Items listed in a dataset
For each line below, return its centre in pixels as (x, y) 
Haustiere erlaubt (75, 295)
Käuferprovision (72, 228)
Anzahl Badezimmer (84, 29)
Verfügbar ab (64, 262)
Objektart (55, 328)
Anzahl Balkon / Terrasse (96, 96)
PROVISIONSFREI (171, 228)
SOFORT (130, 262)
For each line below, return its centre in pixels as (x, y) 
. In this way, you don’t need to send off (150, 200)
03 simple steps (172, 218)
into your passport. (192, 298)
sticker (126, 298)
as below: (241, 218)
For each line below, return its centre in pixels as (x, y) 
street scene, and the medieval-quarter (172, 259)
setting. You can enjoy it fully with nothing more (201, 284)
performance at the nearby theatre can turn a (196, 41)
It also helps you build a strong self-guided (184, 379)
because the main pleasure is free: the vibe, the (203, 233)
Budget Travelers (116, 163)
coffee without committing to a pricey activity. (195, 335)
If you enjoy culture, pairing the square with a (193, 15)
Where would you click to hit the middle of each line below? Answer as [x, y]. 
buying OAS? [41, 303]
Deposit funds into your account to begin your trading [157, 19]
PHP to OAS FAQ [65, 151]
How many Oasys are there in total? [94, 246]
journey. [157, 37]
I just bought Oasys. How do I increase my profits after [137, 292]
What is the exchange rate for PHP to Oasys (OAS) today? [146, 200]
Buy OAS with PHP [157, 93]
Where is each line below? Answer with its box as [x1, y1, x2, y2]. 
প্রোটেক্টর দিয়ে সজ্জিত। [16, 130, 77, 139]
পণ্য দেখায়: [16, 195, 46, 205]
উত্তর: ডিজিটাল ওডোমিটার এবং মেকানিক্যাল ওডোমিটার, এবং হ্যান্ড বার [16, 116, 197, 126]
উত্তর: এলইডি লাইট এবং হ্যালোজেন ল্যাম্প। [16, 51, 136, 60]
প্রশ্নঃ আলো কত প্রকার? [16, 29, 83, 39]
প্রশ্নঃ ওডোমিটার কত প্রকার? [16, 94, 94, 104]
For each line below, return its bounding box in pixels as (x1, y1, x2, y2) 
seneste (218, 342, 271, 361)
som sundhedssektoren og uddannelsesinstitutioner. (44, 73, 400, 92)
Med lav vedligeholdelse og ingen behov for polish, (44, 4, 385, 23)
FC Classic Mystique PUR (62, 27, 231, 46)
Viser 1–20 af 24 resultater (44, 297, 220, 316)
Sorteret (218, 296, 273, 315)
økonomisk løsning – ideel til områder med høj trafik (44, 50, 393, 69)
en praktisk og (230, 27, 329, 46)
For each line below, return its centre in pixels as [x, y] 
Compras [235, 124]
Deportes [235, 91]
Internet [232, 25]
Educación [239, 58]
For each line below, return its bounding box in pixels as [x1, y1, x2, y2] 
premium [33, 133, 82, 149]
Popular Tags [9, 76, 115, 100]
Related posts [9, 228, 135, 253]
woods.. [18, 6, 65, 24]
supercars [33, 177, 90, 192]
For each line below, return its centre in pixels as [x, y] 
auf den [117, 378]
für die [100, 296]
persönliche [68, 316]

- **ACTION ITEM**: Please reproduce, exactly as written, the lines of the records from the first line through the one containing "seneste (218, 342, 271, 361)".

- **ANSWER FOR THE TASK**:
For each line below, return its centre in pixels as (x, y) 
Haustiere erlaubt (75, 295)
Käuferprovision (72, 228)
Anzahl Badezimmer (84, 29)
Verfügbar ab (64, 262)
Objektart (55, 328)
Anzahl Balkon / Terrasse (96, 96)
PROVISIONSFREI (171, 228)
SOFORT (130, 262)
For each line below, return its centre in pixels as (x, y) 
. In this way, you don’t need to send off (150, 200)
03 simple steps (172, 218)
into your passport. (192, 298)
sticker (126, 298)
as below: (241, 218)
For each line below, return its centre in pixels as (x, y) 
street scene, and the medieval-quarter (172, 259)
setting. You can enjoy it fully with nothing more (201, 284)
performance at the nearby theatre can turn a (196, 41)
It also helps you build a strong self-guided (184, 379)
because the main pleasure is free: the vibe, the (203, 233)
Budget Travelers (116, 163)
coffee without committing to a pricey activity. (195, 335)
If you enjoy culture, pairing the square with a (193, 15)
Where would you click to hit the middle of each line below? Answer as [x, y]. 
buying OAS? [41, 303]
Deposit funds into your account to begin your trading [157, 19]
PHP to OAS FAQ [65, 151]
How many Oasys are there in total? [94, 246]
journey. [157, 37]
I just bought Oasys. How do I increase my profits after [137, 292]
What is the exchange rate for PHP to Oasys (OAS) today? [146, 200]
Buy OAS with PHP [157, 93]
Where is each line below? Answer with its box as [x1, y1, x2, y2]. 
প্রোটেক্টর দিয়ে সজ্জিত। [16, 130, 77, 139]
পণ্য দেখায়: [16, 195, 46, 205]
উত্তর: ডিজিটাল ওডোমিটার এবং মেকানিক্যাল ওডোমিটার, এবং হ্যান্ড বার [16, 116, 197, 126]
উত্তর: এলইডি লাইট এবং হ্যালোজেন ল্যাম্প। [16, 51, 136, 60]
প্রশ্নঃ আলো কত প্রকার? [16, 29, 83, 39]
প্রশ্নঃ ওডোমিটার কত প্রকার? [16, 94, 94, 104]
For each line below, return its bounding box in pixels as (x1, y1, x2, y2) 
seneste (218, 342, 271, 361)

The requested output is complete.